The engaged member 230 is a thin plate member having a substantially rectangular parallelepiped shape. The engaged member 230 fits in a recess 203 formed in the first holding material 202 and is fixed to the first holding material 202. The engaged member 230 includes a claw 232. The claw 232 extends toward the engaging member assembly 240 and has a tip bent. In other words, the claw 232 is configured to be engaged with an engaging portion 252 of a hook 246 by rotation of the hook 246 described later.

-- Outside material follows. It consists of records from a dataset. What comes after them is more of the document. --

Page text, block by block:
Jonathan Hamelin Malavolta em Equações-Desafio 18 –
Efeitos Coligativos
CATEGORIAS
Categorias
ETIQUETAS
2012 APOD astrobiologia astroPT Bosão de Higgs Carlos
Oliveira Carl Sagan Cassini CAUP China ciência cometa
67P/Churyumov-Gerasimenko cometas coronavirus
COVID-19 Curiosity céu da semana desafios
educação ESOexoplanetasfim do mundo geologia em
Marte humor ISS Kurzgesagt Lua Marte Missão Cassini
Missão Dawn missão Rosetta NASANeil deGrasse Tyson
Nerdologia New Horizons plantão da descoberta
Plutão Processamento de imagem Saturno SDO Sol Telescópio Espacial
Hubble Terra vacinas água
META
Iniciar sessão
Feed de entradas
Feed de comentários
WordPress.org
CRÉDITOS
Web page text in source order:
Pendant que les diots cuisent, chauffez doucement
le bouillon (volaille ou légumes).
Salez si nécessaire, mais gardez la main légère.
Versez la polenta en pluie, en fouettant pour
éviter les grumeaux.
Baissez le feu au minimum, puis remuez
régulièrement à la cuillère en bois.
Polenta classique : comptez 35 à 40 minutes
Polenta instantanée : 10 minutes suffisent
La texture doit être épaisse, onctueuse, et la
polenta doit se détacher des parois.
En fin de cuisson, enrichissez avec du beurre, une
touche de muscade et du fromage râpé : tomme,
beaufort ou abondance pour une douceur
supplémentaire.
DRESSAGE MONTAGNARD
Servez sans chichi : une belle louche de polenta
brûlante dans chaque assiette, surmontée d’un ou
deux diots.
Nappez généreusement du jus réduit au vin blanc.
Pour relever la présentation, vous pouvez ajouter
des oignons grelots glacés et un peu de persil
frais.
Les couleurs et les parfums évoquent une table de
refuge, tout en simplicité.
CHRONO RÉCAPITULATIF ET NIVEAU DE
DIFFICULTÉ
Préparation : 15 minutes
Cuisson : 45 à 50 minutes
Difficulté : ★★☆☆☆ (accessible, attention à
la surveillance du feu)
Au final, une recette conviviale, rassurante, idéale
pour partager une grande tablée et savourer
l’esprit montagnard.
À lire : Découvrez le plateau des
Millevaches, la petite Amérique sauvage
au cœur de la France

The engaging member assembly 240 is fixed to the second holding material 204 so as to face the engaged member 230. More specifically, the engaging member assembly 240 includes a hook base 242, a rotary shaft 244, and the hook (an example of an engaging member) 246. The hook base 242 is a thin plate member having a substantially rectangular parallelepiped shape and is configured to support the rotary shaft 244. The hook base 242 fits in a recess 205 formed in the second holding material 204 and is fixed to the second holding material 204. The hook base 242 is made of stainless steel as an example. The rotary shaft 244 is inserted in a shaft hole 248 provided in the hook 246, to rotatably support the hook 246. That is, the hook 246 is configured to be rotatable about the rotary shaft 244. The rotary shaft 244 extends in an orientation in which the plate surface of the substrate W extends. The rotary shaft 244 is made of stainless steel as an example. The hook 246 has an L-shape and includes a lever 250 at one end and the engaging portion 252 at the other end. The engaging portion 252 extends toward the engaged member 230, and the engaging portion 252 has a tip bent to be able to engage with the claw 232. The lever 250 extends in a direction perpendicular to a direction in which the rotary shaft 244 extends.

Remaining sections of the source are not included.